> Task details
Show only those lines of the entries where the string "Infinite" is found.

[Data items]
++++++++

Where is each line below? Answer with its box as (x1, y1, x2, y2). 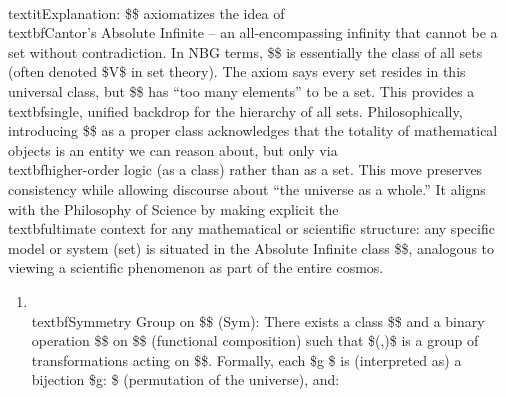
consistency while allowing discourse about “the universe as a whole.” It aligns (8, 178, 486, 199)
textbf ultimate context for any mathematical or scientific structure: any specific (8, 218, 495, 239)
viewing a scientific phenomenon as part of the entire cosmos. (8, 257, 384, 278)
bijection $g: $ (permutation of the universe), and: (31, 369, 340, 390)
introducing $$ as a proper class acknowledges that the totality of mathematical (8, 120, 498, 141)
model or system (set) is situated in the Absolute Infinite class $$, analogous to (8, 237, 495, 258)
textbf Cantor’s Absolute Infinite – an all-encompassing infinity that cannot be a (8, 22, 498, 43)
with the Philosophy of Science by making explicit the (8, 198, 339, 219)

++++++++

> Exercise response
model or system (set) is situated in the Absolute Infinite class $$, analogous to (8, 237, 495, 258)
textbf Cantor’s Absolute Infinite – an all-encompassing infinity that cannot be a (8, 22, 498, 43)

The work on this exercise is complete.